The Church of St Leonard is a church with a long history, largely dating to the 12th and 14th centuries, with significant rebuilding carried out by H.J. Tollit and E. Dolby in 1877, and a 15th-century west tower. The structure is built of flint rubble with limestone ashlar quoins, dressings, and bands. The north aisle is of coursed and dressed limestone rubble, while the tower is limestone ashlar. The roof is tiled with decorative ridge tiles.

The church comprises a chancel, a north transept, an aisled nave, a south porch, and a west tower. Early 14th-century corner buttresses with gablets flank a Reticulated east window, which now features 19th-century mullions. The south-east aisle has two Decorated-style windows and one 15th-century window of four lights with a central colonette. The north-east aisle has an early 14th-century Decorated window. The north transept features a tall two-light window. The nave north aisle incorporates two-light, trefoil-headed windows. The south aisle has 15th-century style ogee-headed windows, offset buttresses, gargoyles, and a 14th-century two-light west window. A pointed chamfered doorway leads to the south porch, and a moulded pointed doorway provides access to 19th-century double doors.

The 15th-century west tower incorporates offset corner buttresses, a pointed moulded doorway to late 19th-century double doors, a three-light Perpendicular window above, two-light and one-light windows, a moulded string course and cornice, and an embattled parapet. A stair turret is located in the north-east corner.

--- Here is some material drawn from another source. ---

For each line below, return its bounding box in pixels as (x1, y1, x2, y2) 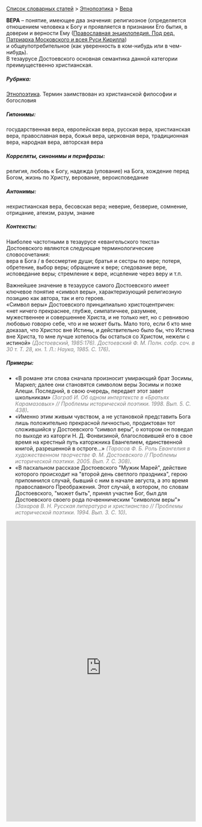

Inside, the church features a reredos with elaborate gilt tracery by C.E. Kempe. There are capitals with volutes, a portion of a cable-moulded shaft at the west end of the south aisle, and a 13th-century carved head on the south wall of the chancel. A 12th-century arch with a diapered tympanum is present in the vestry, originally from the north wall of the nave. Two 15th-century arches to the south chapel have shafted responds and a central pier with capitals. The south chapel contains a brass chandelier (acquired in 1778), an 18th-century chest, a wall tablet, a wall tablet to William Buckland, who died in 1597, and a Harding family slab set into the floor, dated 1691. The nave contains a brass depicting Jerem Ewes, who died in 1587, a late 19th-century brass lectern, an octagonal marble font with a cover from 1897, and a wood pulpit from 1874. A late 19th-century roof completes the interior. A 14th-century four-bay arcade with double-chamfered arches on octagonal piers leads to the south aisle, which includes a 14th-century tomb recess. Stained glass windows, crafted by Kempe, are located in the east window, south chapel windows (1887), west window (1896), and three south aisle windows (1902). A north window depicting ‘St. Paul in Athens’ is by Atkinson of Newcastle.